Faded the flower and all its budded charms,
Faded the sight of beauty from my eyes,
Faded the shape of beauty from my arms,
Faded the voice, warmth, whiteness, paradise,
Vanished unseasonably at shut of eve,
When the dusk holiday, or holinight
Of fragrant-curtained love begins to weave
The woof of darkness thick, for hid delight;
But, as I’ve read love’s missal through today,
He’ll let me sleep, seeing I fast and pray.
#4 “When I Have Fears” by John Keats
When I have fears that I may cease to be
Before my pen has glean’d my teeming brain,
Before high-piled books, in charact’ry,
Hold like full garners the full- ripen’d grain;
When I behold, upon the night’s starr’d face,
Huge cloudy symbols of a high romance,
And feel that I may never live to trace
Their shadows, with the magic hand of chance;
And when I feel, fair creature of an hour!

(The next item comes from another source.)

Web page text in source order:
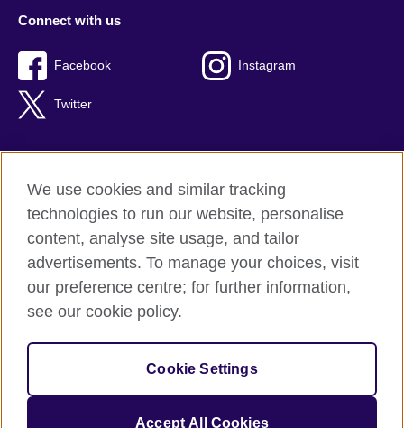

That I shall never look upon thee more,
Never have relish in the faery power
Of unreflecting love!–then on the shore
Of the wide world I stand alone, and think,
Till Love and Fame to nothingness do sink.

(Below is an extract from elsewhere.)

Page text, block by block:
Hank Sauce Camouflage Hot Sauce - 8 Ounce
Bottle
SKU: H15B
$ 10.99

#5 “Written In Burns’ Cottage” by John Keats
This mortal body of a thousand days
Now fills, O Burns, a space in thine own room,
Where thou didst dream alone on budded bays,
Happy and thoughtless of thy day of doom!
My pulse is warm with thine own Barley-bree,
My head is light with pledging a great soul,
My eyes are wandering, and I cannot see,
Fancy is dead and drunken at its goal;
Yet can I stamp my foot upon thy floor,
Yet can I ope thy window-sash to find
The meadow thou hast tramped o’er and o’er, –
Yet can I think of thee till thought is blind, –
Yet can I gulp a bumper to thy name,-
O smile among the shades, for this is fame!

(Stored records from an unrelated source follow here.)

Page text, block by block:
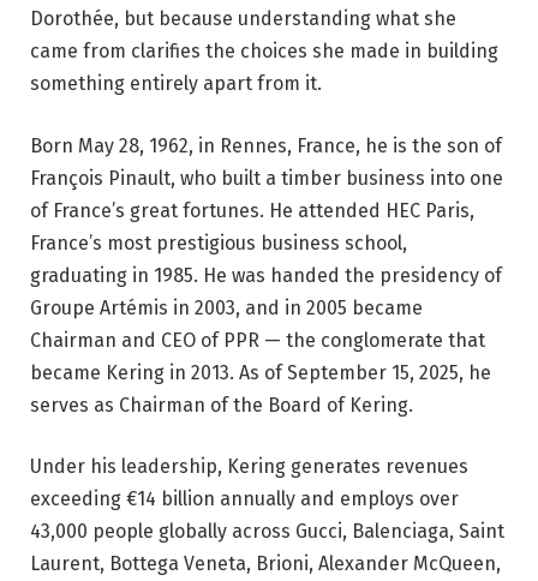
Dorothée, but because understanding what she
came from clarifies the choices she made in building
something entirely apart from it.
Born May 28, 1962, in Rennes, France, he is the son of
François Pinault, who built a timber business into one
of France’s great fortunes. He attended HEC Paris,
France’s most prestigious business school,
graduating in 1985. He was handed the presidency of
Groupe Artémis in 2003, and in 2005 became
Chairman and CEO of PPR — the conglomerate that
became Kering in 2013. As of September 15, 2025, he
serves as Chairman of the Board of Kering.
Under his leadership, Kering generates revenues
exceeding €14 billion annually and employs over
43,000 people globally across Gucci, Balenciaga, Saint
Laurent, Bottega Veneta, Brioni, Alexander McQueen,
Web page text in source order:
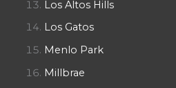
Los Altos Hills
Los Gatos
Menlo Park
Millbrae

#6 “This Living Hand” by John Keats
This living hand, now warm and capable
Of earnest grasping, would, if it were cold
And in the icy silence of the tomb,
So haunt thy days and chill thy dreaming nights
That thou wouldst wish thine own heart dry of blood
So in my veins red life might stream again,
And thou be conscience-calmed, see here it is
I hold it towards you.
#7 “Asleep! O Sleep A Little While, White Pearl!” by John Keats
Asleep! O sleep a little while, white pearl!
And let me kneel, and let me pray to thee,
And let me call Heaven’s blessing on thine eyes,
And let me breathe into the happy air,
That doth enfold and touch thee all about,
Vows of my slavery, my giving up,
My sudden adoration, my great love!
#8 “Modern Love” by John Keats
And what is love? It is a doll, dress’d up,
For idleness to cosset, nurse and dandle;
A thing of soft misnomers, so divine
That silly youth doth think to make itself
Divine by loving, and so goes on
Yawning and doting a whole summer long,
Till Miss’s comb is made a pearl tiara,
And common Wellingtons turn Romeo boots;
Then Cleopatra lives at number seven,
And Antony resides in Brunswick Square.
Fools! if some passions high have warm’d the world,
If Queens and Soldiers have play’d deep for hearts,
It is no reason why such agonies
Should be more common than the growth of weeds.
Fools! make me whole again that weighty pearl
The Queen of Egypt melted, and I’ll say
That ye may love in spite of beaver hats.
#9 “The Dove” by John Keats
I had a dove, and the sweet dove died;
And I have thought it died of grieving;
O, what could it grieve for ? its feet were tied
With a single thread of my own hand’s weaving;
Sweet little red feet, why should you die?
Why should you leave me, sweet bird, why?
You lived alone in the forest tree,
Why, pretty thing ! would you not live with me?
I kissed you oft and gave you white peas;
Why not live sweetly, as in the green trees?
#10 “To Fanny” by John Keats
I cry your mercy, pity, love! aye, love!
Merciful love that tantalizes not,
One-thoughted, never-wandering, guileless love,
Unmasked, and being seen, without a blot!
O! let me have thee whole, all, all, be mine!
That shape, that fairness, that sweet minor zest
Of love, your kiss, those hands, those eyes divine,
That warm, white, lucent, million-pleasured breast,
Yourself, your soul, in pity give me all,
Withhold no atom’s atom or I die,
Or living on, perhaps, your wretched thrall,
Forget, in the mist of idle misery,
Life’s purposes, the palate of my mind
Losing its gust, and my ambition blind!